Model with indicator of whether an infection occured in past 60 days (covariate changing in time). We shall split the interval data where the time period between two events is higher than 60 days and fill it with event=0.
days <- 60
cgd$infected60 <- 0
newcgd <- data.frame()
for(id in unique(cgd$id)){
datai <- cgd[cgd$id == id, ]
cgdi <- datai[1,]
j <- 1
infend <- cgdi[1,"tstop"] + days
while(j < dim(datai)[1]){
j <- j+1
if(infend < datai[j,"tstop"]){
# other infection more than 60days after --> divide into two new rows
new1 <- datai[j,]
new1[1,c("tstop", "status", "infected60")] <- c(infend, 0, 1) # no event, just change of infected60
new2 <- datai[j,]
new2[1,c("tstart", "infected60")] <- c(infend, 0) # keep status, change of infected60
cgdi <- rbind(cgdi, new1, new2)
}else{
# again infected (or censored) within 60days
new1 <- datai[j,]
new1[1,"infected60"] <- 1 # just change of infected60
cgdi <- rbind(cgdi, new1)
}
# change the next end of infection
if(datai[j,"status"]){
infend <- datai[j,"tstop"] + days
}
}
newcgd <- rbind(newcgd, cgdi)
}
newcgd[1:20, c("id","enum","treat","tstart","tstop","status","infected60")]

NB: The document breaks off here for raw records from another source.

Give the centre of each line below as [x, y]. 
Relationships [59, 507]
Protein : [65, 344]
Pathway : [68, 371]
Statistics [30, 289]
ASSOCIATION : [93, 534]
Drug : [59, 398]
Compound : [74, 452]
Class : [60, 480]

## id enum treat tstart tstop status infected60
## 1 1 1 rIFN-g 0 219 1 0
## 2 1 2 rIFN-g 219 279 0 1
## 21 1 2 rIFN-g 279 373 1 0
## 3 1 3 rIFN-g 373 414 0 1
## 4 2 1 placebo 0 8 1 0
## 5 2 2 placebo 8 26 1 1
## 6 2 3 placebo 26 86 0 1
## 61 2 3 placebo 86 152 1 0
## 7 2 4 placebo 152 212 0 1
## 71 2 4 placebo 212 241 1 0
## 8 2 5 placebo 241 249 1 1
## 9 2 6 placebo 249 309 0 1
## 91 2 6 placebo 309 322 1 0
## 10 2 7 placebo 322 350 1 1
## 11 2 8 placebo 350 410 0 1
## 111 2 8 placebo 410 439 0 0
## 12 3 1 rIFN-g 0 382 0 0
## 13 4 1 rIFN-g 0 388 0 0
## 14 5 1 placebo 0 246 1 0
## 15 5 2 placebo 246 253 1 1
Inclusion of such infection indicator however reduces the effect of treatment by about 10%. This is consistent with the simulation results that the estimator of the treatment effect has a negative bias if there is overdispersion. Naive variance estimator now performs much better since some of the heterogeneity has been captured by the infection indicator (which used to be the solution before robust variance estimator was suggested):
fit2n <- coxph(Surv(tstart, tstop, status) ~ treat + infected60, newcgd)
summary(fit2n)
## Call:
## coxph(formula = Surv(tstart, tstop, status) ~ treat + infected60,
## data = newcgd)
##
## n= 244, number of events= 76
##
## coef exp(coef) se(coef) z Pr(>|z|)
## treatrIFN-g -0.9874 0.3726 0.2659 -3.713 0.000205 ***
## infected60 0.7122 2.0385 0.2933 2.428 0.015178 *
## ---
## Signif. codes: 0 '***' 0.001 '**' 0.01 '*' 0.05 '.' 0.1 ' ' 1
##
## exp(coef) exp(-coef) lower .95 upper .95
## treatrIFN-g 0.3726 2.6841 0.2212 0.6274
## infected60 2.0385 0.4906 1.1472 3.6222
##
## Concordance= 0.655 (se = 0.031 )
## Likelihood ratio test= 25.38 on 2 df, p=3e-06
## Wald test = 24.2 on 2 df, p=6e-06
## Score (logrank) test = 27.05 on 2 df, p=1e-06
Robust variance estimator:
fit2r <- coxph(Surv(tstart, tstop, status) ~ treat + infected60, newcgd, cluster = id)
summary(fit2r)
## Call:
## coxph(formula = Surv(tstart, tstop, status) ~ treat + infected60,
## data = newcgd, cluster = id)
##
## n= 244, number of events= 76
##
## coef exp(coef) se(coef) robust se z Pr(>|z|)
## treatrIFN-g -0.9874 0.3726 0.2659 0.2947 -3.351 0.000807 ***
## infected60 0.7122 2.0385 0.2933 0.2544 2.799 0.005121 **
## ---
## Signif. codes: 0 '***' 0.001 '**' 0.01 '*' 0.05 '.' 0.1 ' ' 1
##
## exp(coef) exp(-coef) lower .95 upper .95
## treatrIFN-g 0.3726 2.6841 0.2091 0.6638
## infected60 2.0385 0.4906 1.2381 3.3564
##
## Concordance= 0.655 (se = 0.034 )
## Likelihood ratio test= 25.38 on 2 df, p=3e-06
## Wald test = 22.15 on 2 df, p=2e-05
## Score (logrank) test = 27.05 on 2 df, p=1e-06, Robust = 10.27 p=0.006
##
## (Note: the likelihood ratio and score tests assume independence of
## observations within a cluster, the Wald and robust score tests do not).